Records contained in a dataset
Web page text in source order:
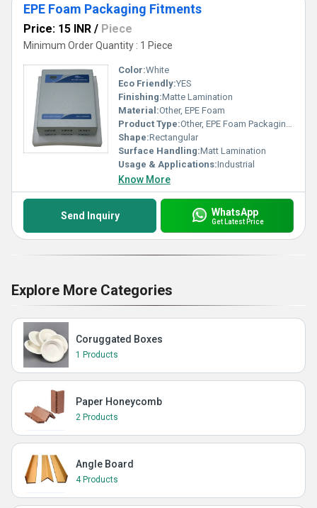
EPE Foam Packaging Fitments
Price: 15 INR / Piece
Minimum Order Quantity : 1 Piece
Color:White
Eco Friendly:YES
Finishing:Matte Lamination
Material:Other, EPE Foam
Product Type:Other, EPE Foam Packaging Fitments
Shape:Rectangular
Surface Handling:Matt Lamination
Usage & Applications:Industrial
Know More
Send Inquiry WhatsApp
Get Latest Price
Explore More Categories
Coruggated Boxes
1 Products
Paper Honeycomb
2 Products
Angle Board
4 Products
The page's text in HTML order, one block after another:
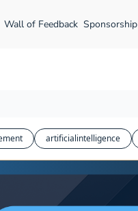
Wall of Feedback Sponsorship
artificialintelligence
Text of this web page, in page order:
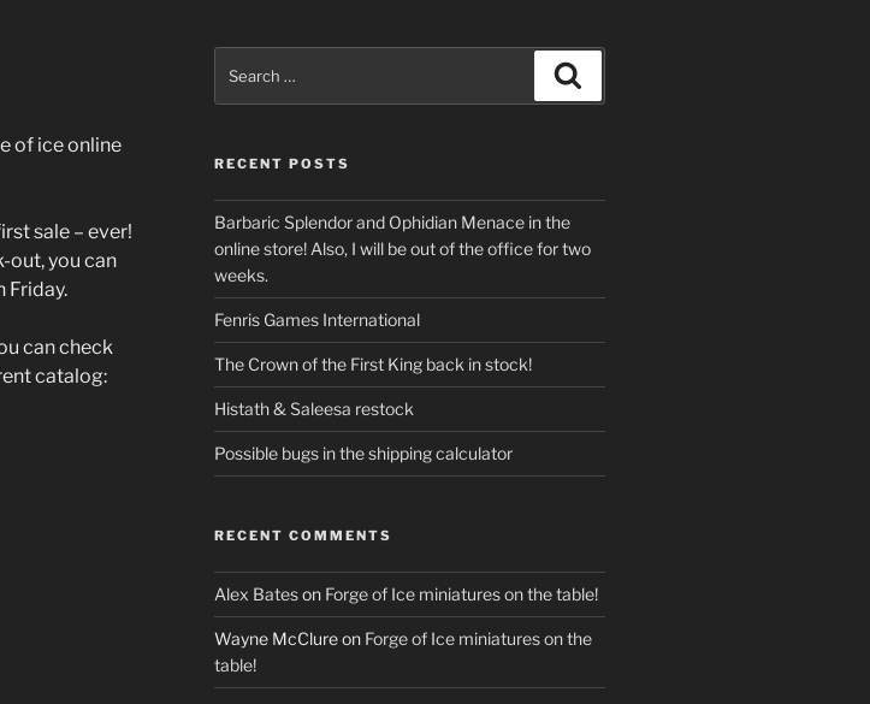
of ice online
sale – ever!
out, you can
Friday.
can check
catalog:
for:
RECENT POSTS
Barbaric Splendor and Ophidian Menace in the
online store! Also, I will be out of the office for two
weeks.
Fenris Games International
The Crown of the First King back in stock!
Histath & Saleesa restock
Possible bugs in the shipping calculator
RECENT COMMENTS
Alex Bateson Forge of Ice miniatures on the table!
Wayne McClureon Forge of Ice miniatures on the
table!
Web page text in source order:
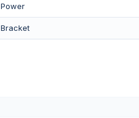
Power
Bracket
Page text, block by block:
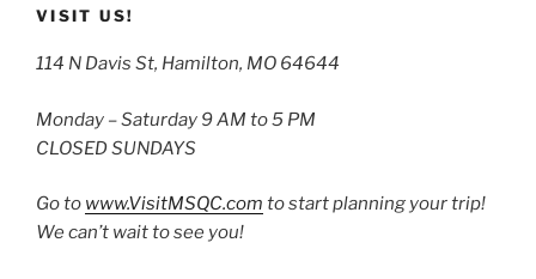
VISIT US!
114 N Davis St, Hamilton, MO 64644
Monday – Saturday 9 AM to 5 PM
CLOSED SUNDAYS
Go to www.VisitMSQC.com to start planning your trip!
We can’t wait to see you!
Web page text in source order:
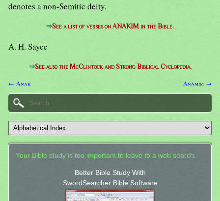
denotes a non-Semitic deity.
⇒See a list of verses on ANAKIM in the Bible.
A. H. Sayce
⇒See also the McClintock and Strong Biblical Cyclopedia.
← Anak Anamim →
Your Bible study is too important to leave to a web search.
Better Bible Study With
SwordSearcher Bible Software
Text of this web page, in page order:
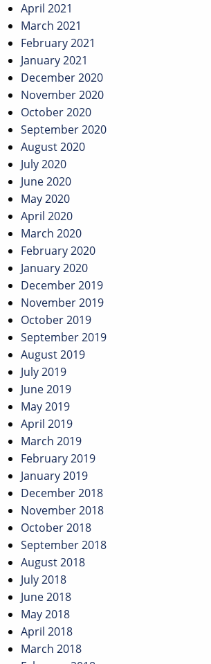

▶ [What is required]: In the entries above, find the line containing "Page text, block". Transcribe it and every later line to the end, exactly, and leave out the pictures.

▶ [Result of this task]:
Page text, block by block:
VISIT US!
114 N Davis St, Hamilton, MO 64644
Monday – Saturday 9 AM to 5 PM
CLOSED SUNDAYS
Go to www.VisitMSQC.com to start planning your trip!
We can’t wait to see you!
Web page text in source order:
denotes a non-Semitic deity.
⇒See a list of verses on ANAKIM in the Bible.
A. H. Sayce
⇒See also the McClintock and Strong Biblical Cyclopedia.
← Anak Anamim →
Your Bible study is too important to leave to a web search.
Better Bible Study With
SwordSearcher Bible Software
Text of this web page, in page order:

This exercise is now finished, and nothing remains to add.